# Efficiency Calculations Are Off

Brewed an Irish Blonde yesterday. Efficiency reading came in at 107%. Not possible, I know.

Here’s how I’ve been measuring…

After mash and sparge are complete and all the wort has been extracted, pull a sample after thoroughly mixing.

The pre-boil volume in the boil kettle was 11.25 gallons (for a 10 gal batch).

So I took a gravity reading of the sample, and after adjusting for temperature, the gravity came in at 1.077.

The OG of the beer is only supposed to be 1.063!

After running the numbers through the Brewers Friend efficiency calc, it gave me 107%.

I checked my hydrometer in 60 degree water to verify that it was accurate…it is.

I let the sample cool down to room temp and took another measurement…still higher than the OG of the beer should have been.

After the boil and chill, the OG came in exactly where it should be at 1.063.

Either my wort isn’t fully mixed (not likely) or the Brewers Friend calculator is off, or I’m doing the whole process wrong.

Thoughts?

Sounds like you got a biased sample of wort. I have had that happen many times before but with a refractometer.

So the SG DECREASED after boiling?
You said it brother-impossible.
Since your 1.063 prediction was exactly what you experienced, there must have been a wort stratification in the original check.
Leads to a point- As long as my OG is within a couple points of my prediction, I don’t care what my efficiency is.

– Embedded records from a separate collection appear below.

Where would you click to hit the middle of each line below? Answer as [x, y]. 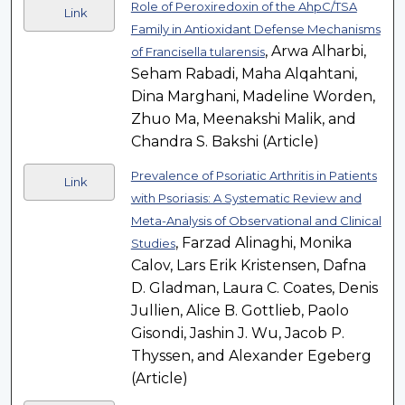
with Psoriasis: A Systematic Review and [246, 198]
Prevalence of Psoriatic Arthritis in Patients [254, 176]
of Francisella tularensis [198, 52]
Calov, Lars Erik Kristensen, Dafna [248, 266]
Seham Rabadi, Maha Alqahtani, [244, 74]
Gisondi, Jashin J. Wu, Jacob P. [237, 334]
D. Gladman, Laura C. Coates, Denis [254, 288]
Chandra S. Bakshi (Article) [225, 142]
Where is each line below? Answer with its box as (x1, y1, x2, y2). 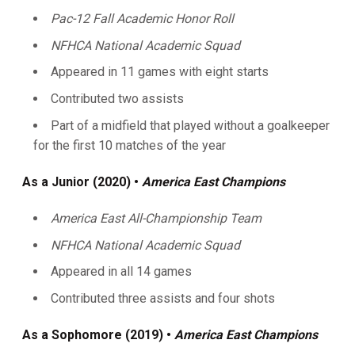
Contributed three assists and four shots (51, 291, 275, 306)
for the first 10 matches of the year (33, 137, 226, 153)
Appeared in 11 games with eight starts (51, 64, 269, 80)
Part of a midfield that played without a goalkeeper (51, 117, 330, 133)
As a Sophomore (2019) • (22, 327, 174, 342)
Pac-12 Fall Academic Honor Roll (51, 10, 234, 26)
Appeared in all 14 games (51, 264, 192, 280)
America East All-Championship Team (51, 210, 261, 226)
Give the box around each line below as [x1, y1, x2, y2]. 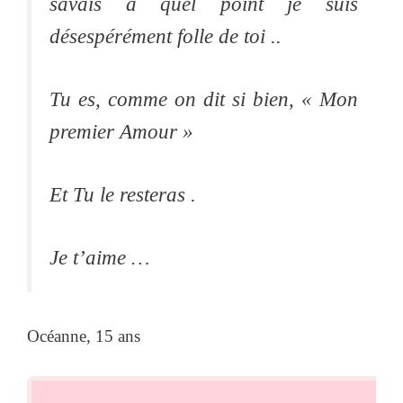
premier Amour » [49, 120, 193, 143]
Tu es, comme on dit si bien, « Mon [49, 87, 358, 111]
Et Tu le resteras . [49, 183, 196, 206]
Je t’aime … [49, 246, 149, 270]
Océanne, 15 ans [27, 327, 140, 346]
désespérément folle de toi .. [49, 24, 282, 48]
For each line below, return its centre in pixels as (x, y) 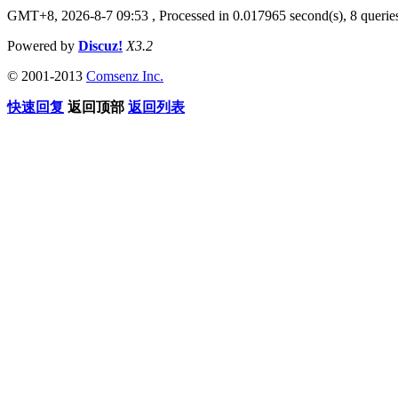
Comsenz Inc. (125, 76)
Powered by (43, 45)
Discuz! (100, 45)
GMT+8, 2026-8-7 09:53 (78, 15)
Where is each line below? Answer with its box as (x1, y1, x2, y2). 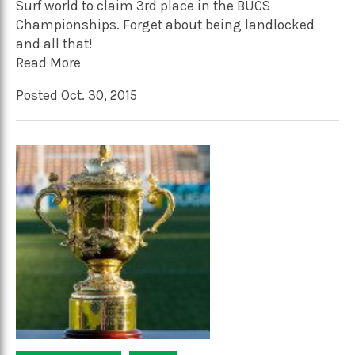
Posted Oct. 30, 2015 (16, 87, 137, 104)
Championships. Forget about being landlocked (16, 16, 315, 32)
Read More (16, 54, 81, 71)
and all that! (16, 35, 92, 52)
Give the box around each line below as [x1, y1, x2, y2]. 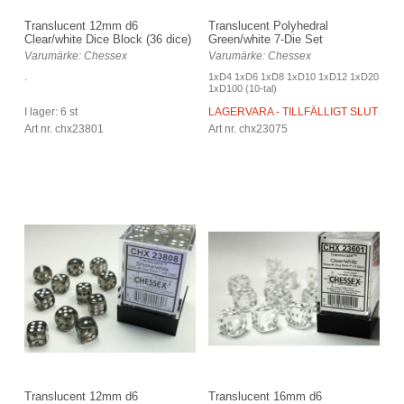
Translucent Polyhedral [208, 18, 328, 32]
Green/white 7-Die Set [208, 32, 323, 46]
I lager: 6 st [24, 105, 78, 118]
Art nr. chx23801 [24, 122, 104, 135]
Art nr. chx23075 [208, 122, 288, 135]
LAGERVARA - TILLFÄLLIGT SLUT [208, 105, 378, 118]
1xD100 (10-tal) [208, 82, 277, 94]
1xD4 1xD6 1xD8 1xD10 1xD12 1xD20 [208, 70, 379, 82]

Of course, I continue to take readings at every stage…
:cheers:

[quote=“stompwampa”]
Either my wort isn’t fully mixed…[/quote]
I don’t know why this seems more difficult than it should be, but it is a common problem. I bring my wort to a boil, then take a sample to calculate OG and efficiency. Historically, that gets it mixed well enough for me to get a reliable measurement.

The reason I suspect that it wasn’t due to the wort mixture is because I’ve always been extra careful to mix it up like a mad man.

Not saying it isn’t possible…just seems unlikely for as furious as it all gets mixed before pulling a sample.

But yea…I only really care about the OG reading going into the fermenter…I just like doing efficiency calculations because it’s interesting.

Probably your hydrometer was floating on some crap in you sample. I always bounce and spin mine a few times to make sure.

Actually, that makes perfect sense. There was tons of hot break in the wort sample…and I don’t recall doing the bounce spin thing.

[quote=“stompwampa”]
Not saying it isn’t possible…just seems unlikely for as furious as it all gets mixed before pulling a sample.

But yea…I only really care about the OG reading going into the fermenter…I just like doing efficiency calculations because it’s interesting.[/quote]
I hear you, it just seems to happen to a lot of brewers who feel they have mixed well. I think wort is just difficult to mix, for some reason.

You can calculate efficiency from any step in the kettle, as long as you know the volume, but I find it easiest to get a mixed sample at the start of the boil and I usually have little to do but watch the kettle boil at that point. But it doesn’t matter if you take the reading at the start or end of boil, if you have the current volume in the kettle. A dip stick is useful for that.

There are a lot of good reasons to regularly get a gravity reading before the boil. For example, if you miss your target you can boil longer before you add hops to get the gravity closer to what you wanted or cut back on the bittering to compensate. It’s also useful to monitor efficiency, since a sudden change can be a sign of another problem, like a slipped mill adjustment, a tun design issue that isn’t allowing it to drain completely, a thermometer that needs calibration, or a change in your water that is throwing off the pH.

If you know your boil gravity is not where you want it you can boil the wort down till you reach it. Then do your additions. If you wait till you get your OG after boil and its low sure you can boil more but that would mess up all your addition times. I guess that was already mentioned.

This saved a few batches for me a lot before I got the kinks worked out of my system. If you get the gravity after you add the bittering hops, you can boil longer to concentrate the wort and not change the beer very much. If you get the gravity before you add the hops, you have an opportunity to rethink the beer and change the amount of bittering to suit the wort that you made. If you come in with a low gravity, for example, you might change an IPA to a Pale Ale, a Pale Ale to a Bitter, or maybe a Porter to a Brown and end up with a decent beer.

This saved a few batches for me a lot before I got the kinks worked out of my system. If you get the gravity after you add the bittering hops, you can boil longer to concentrate the wort and not change the beer very much. If you get the gravity before you add the hops, you have an opportunity to rethink the beer and change the amount of bittering to suit the wort that you made. If you come in with a low gravity, for example, you might change an IPA to a Pale Ale, a Pale Ale to a Bitter, or maybe a Porter to a Brown and end up with a decent beer.[/quote]
My astute wife said " oh I get it, whenever you screw up you call it a pale ale or a brown ale depending on the color" Nothing gets by her.